IN THE HIGH COURT OF JUSTICE

QUEEN'S BENCH DIVISION

ADMINISTRATIVE COURT

Before

Mr. Justice Elias

CO-995–2002

Mr. William Graham
and
(1) the Secretary of State for Transport,
Local Government & the Regions
(2) Royal Borough of Windsor and Maidenhead

MR. W. GRIFFITHS QC and MR. J. STRACHAN appeared on behalf of the applicant. (Instructed by Kidd Rapinett)

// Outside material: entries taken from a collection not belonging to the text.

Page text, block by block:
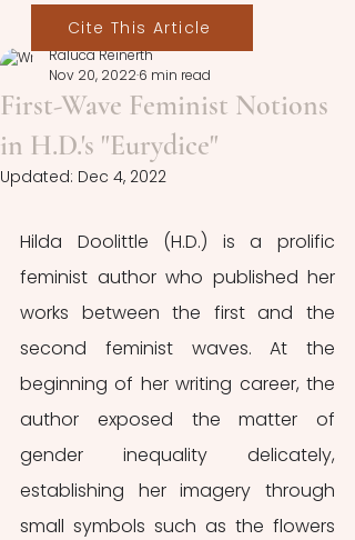
First-Wave Feminist Notions
in H.D.'s "Eurydice"
Raluca Reinerth
Nov 20, 20226 min read
Updated: Dec 4, 2022
Hilda Doolittle (H.D.) is a prolific
feminist author who published her
works between the first and the
second feminist waves. At the
beginning of her writing career, the
author exposed the matter of
gender inequality delicately,
establishing her imagery through
small symbols such as the flowers
Cite This Article
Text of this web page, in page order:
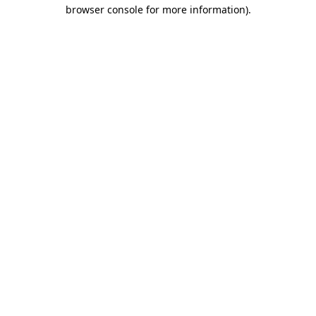
browser console for more information).
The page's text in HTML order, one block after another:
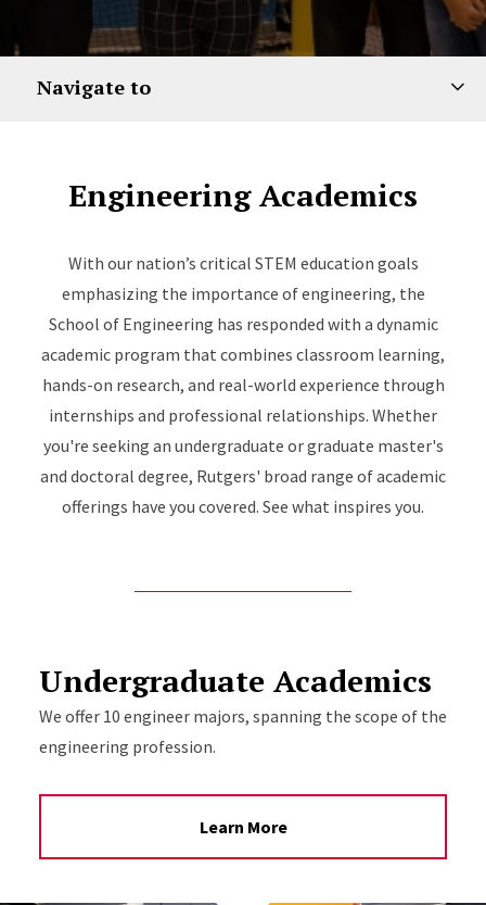
Navigate to
Engineering Academics
With our nation’s critical STEM education goals
emphasizing the importance of engineering, the
School of Engineering has responded with a dynamic
academic program that combines classroom learning,
hands-on research, and real-world experience through
internships and professional relationships. Whether
you're seeking an undergraduate or graduate master's
and doctoral degree, Rutgers' broad range of academic
offerings have you covered. See what inspires you.
Undergraduate Academics
We offer 10 engineer majors, spanning the scope of the
engineering profession.
Learn More
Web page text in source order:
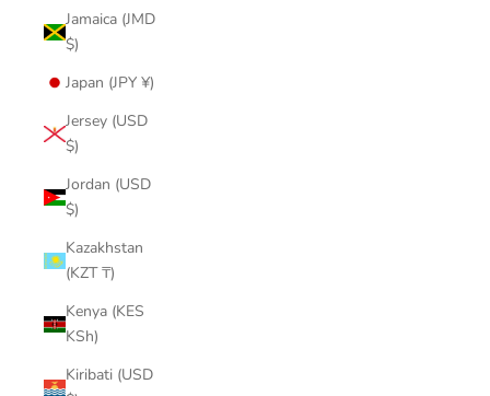
Jamaica (JMD
$)
Japan (JPY ¥)
Jersey (USD
$)
Jordan (USD
$)
Kazakhstan
(KZT ₸)
Kenya (KES
KSh)
Kiribati (USD
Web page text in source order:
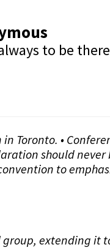
to be
Toronto. •
should never
to
extending it
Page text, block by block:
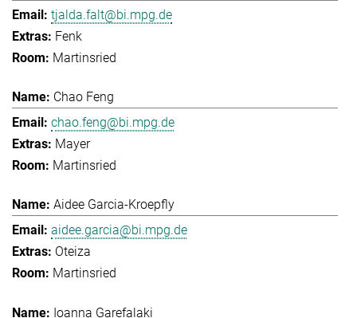
tjalda.falt@bi.mpg.de
Fenk
Martinsried
Chao Feng
chao.feng@bi.mpg.de
Mayer
Martinsried
Aidee Garcia-Kroepfly
aidee.garcia@bi.mpg.de
Oteiza
Martinsried
Ioanna Garefalaki
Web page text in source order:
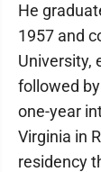
He
1957 and
University,
followed
one-year
Virginia in
residency
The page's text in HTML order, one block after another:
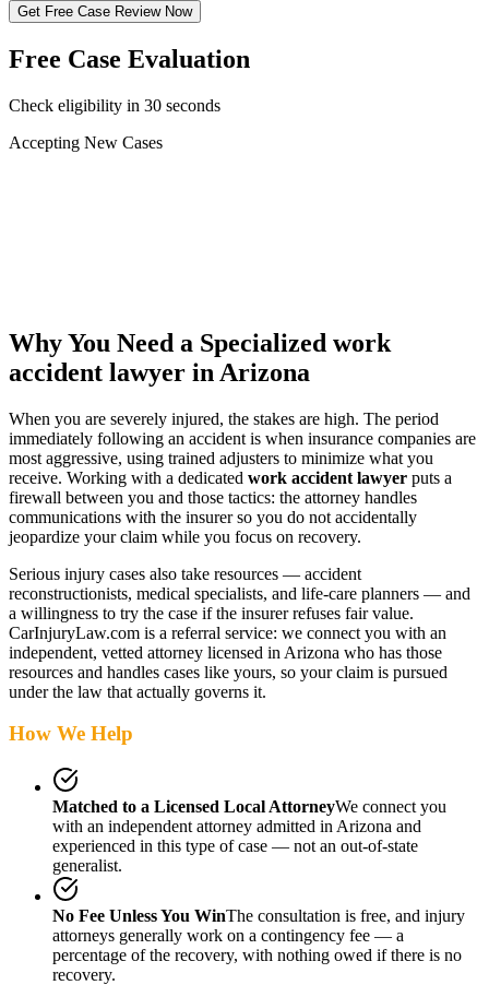
Get Free Case Review Now
Free Case Evaluation
Check eligibility in 30 seconds
Accepting New Cases
Why You Need a Specialized work
accident lawyer in Arizona
When you are severely injured, the stakes are high. The period
immediately following an accident is when insurance companies are
most aggressive, using trained adjusters to minimize what you
receive. Working with a dedicated work accident lawyer puts a
firewall between you and those tactics: the attorney handles
communications with the insurer so you do not accidentally
jeopardize your claim while you focus on recovery.
Serious injury cases also take resources — accident
reconstructionists, medical specialists, and life-care planners — and
a willingness to try the case if the insurer refuses fair value.
CarInjuryLaw.com is a referral service: we connect you with an
independent, vetted attorney licensed in Arizona who has those
resources and handles cases like yours, so your claim is pursued
under the law that actually governs it.
How We Help
Matched to a Licensed Local AttorneyWe connect you
with an independent attorney admitted in Arizona and
experienced in this type of case — not an out-of-state
generalist.
No Fee Unless You WinThe consultation is free, and injury
attorneys generally work on a contingency fee — a
percentage of the recovery, with nothing owed if there is no
recovery.
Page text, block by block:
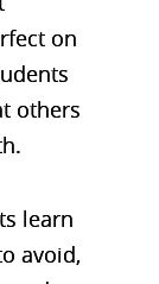
on
others
learn
avoid,
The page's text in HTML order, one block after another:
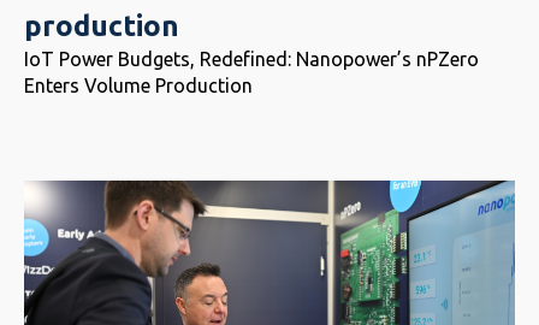
production
IoT Power Budgets, Redefined: Nanopower’s nPZero
Enters Volume Production
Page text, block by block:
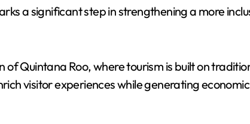
a significant step in strengthening a more
Quintana Roo, where tourism is built on
visitor experiences while generating
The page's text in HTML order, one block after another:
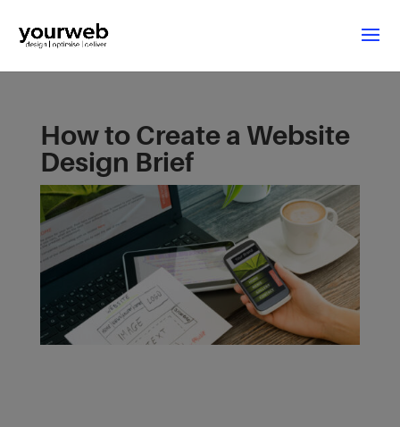
How to Create a Website
Design Brief
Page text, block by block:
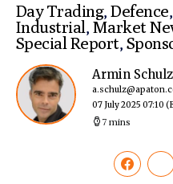
Day Trading,Defence,
Industrial, Market
Special Report,
Armin Schulz
07 July 2025 07:10
7 mins
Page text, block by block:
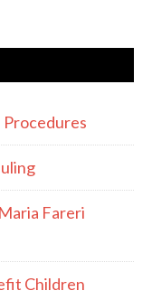
Procedures
Fareri
Children
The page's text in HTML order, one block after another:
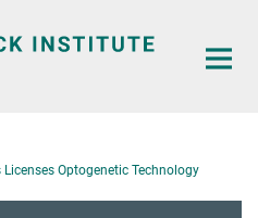
Optogenetic Technology
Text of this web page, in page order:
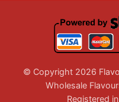
© Copyright 2026
Wholesale
Registered
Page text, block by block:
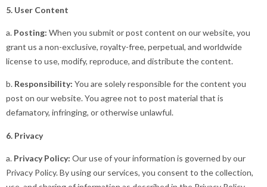
5. User Content
a. Posting: When you submit or post content on our website, you
grant us a non-exclusive, royalty-free, perpetual, and worldwide
license to use, modify, reproduce, and distribute the content.
b. Responsibility: You are solely responsible for the content you
post on our website. You agree not to post material that is
defamatory, infringing, or otherwise unlawful.
6. Privacy
a. Privacy Policy: Our use of your information is governed by our
Privacy Policy. By using our services, you consent to the collection,
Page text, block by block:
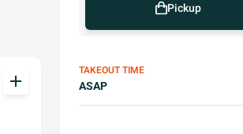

MR. D. FORSDICK appeared on behalf of the first respondents. (Instructed by the Treasury Solicitors.)

MR. JUSTICE ELIAS
1

This is an application pursuant to section 288 of the Town and Country Planning Act 1990 against an Inspector's decision to dismiss the claimant's appeal and to refuse planning permission for the erection of two general purpose agricultural barns for housing cattle at Fir Tree Farm, Ockwells Road, Maidenhead, Berkshire.

Introduction.

2

The claimant is the aggrieved person under the section. The Royal Borough of Windsor and Maidenhead (the Council) had failed to determine his planning application and he appealed against that non-determination. The single issue upon which the Inspector found against the claimant was that the development would cause harm to the amenities of the neighbouring houses because of unacceptable levels of smells beyond the site boundaries. The nearest dwelling was in fact 65 metres away.

The Factual Background.

3

Fir Tree Farm is about one and a half miles south of Maidenhead town centre on land within the metropolitan green belt. It is a long established farm comprising approximately 17.4 hectares of permanent pasture. In the past there has been some pig rearing, although now the farm is used principally for the rearing of beef cattle but with some grazing of horses. The existing farm buildings are all located together. They are close to the residential development on Ockwells Road. The buildings currently on the site include barns for the housing of cattle, a hard surfaced yard and a mobile home where the claimant and his wife live. The mobile home is close to the cattle buildings for reasons of security and also for animal husbandry. All essential requirements of the cattle, such as the hay, straw, silage, food and so on are provided in this area.

4

The claimant sought planning permission to build the two agricultural barns over the existing yard to provide additional premises for housing the cattle in winter. The evidence was that apparently cattle had been rotated between the existing barn and the hard standing. The application was made on 10th December 1999. Normally, an agricultural development of this kind would be automatically permitted under the provisions of Schedule 2, Part 6, Class A of the Town and Country Planning (General Permitted Development) Order 1995. This permits the erection of buildings which are reasonably necessary for agriculture on agricultural land. But the development rights under Class A do not apply in this case because the proposed buildings are for livestock which would lie within 400 metres of residential development. This puts the development outside that in respect of which automatic permission applies. Accordingly the barns required planning permission in the normal way.

5

The initial planning proposal was modified marginally as a result of discussions with Council officers, and the revised location plan was submitted on 11th February 2000. However, there were extensive delays by the Council in determining the application, and subsequently the claimant appealed in July 2001. The officer's report to the Council's Development Control Panel had in fact initially recommended that the planning permission should be granted, but the Council's panel deferred determination in order to consider advice on possible resiting.

6

On the 1st August 2001, after the appeal had been lodged, the Council recommended refusal. The purported notice of refusal was on the following grounds:

"The proposal would be detrimental to the amenities of neighbouring properties in Ockwells Road by virtue of its size, siting and use which could lead to unacceptable levels of noise and smell. As such a proposal that conflicts with policies GB2 and NAP 3 of the Royal Borough of Windsor and Maidenhead local plan adopted in July 1999 and policy D3 of the Berkshire structure plan".

7

An inquiry was held into the claimant's appeal on 18th December 2001. The Inspector found that there were no valid objections in terms of siting or noise. However, he dismissed the appeal on 18th January 2002 solely on the ground of the concern about the unacceptable smells and odours from the development. It is the Inspector's determination in relation to that issue, which in fact is considered in some four paragraphs of his decision, which is in issue in this case.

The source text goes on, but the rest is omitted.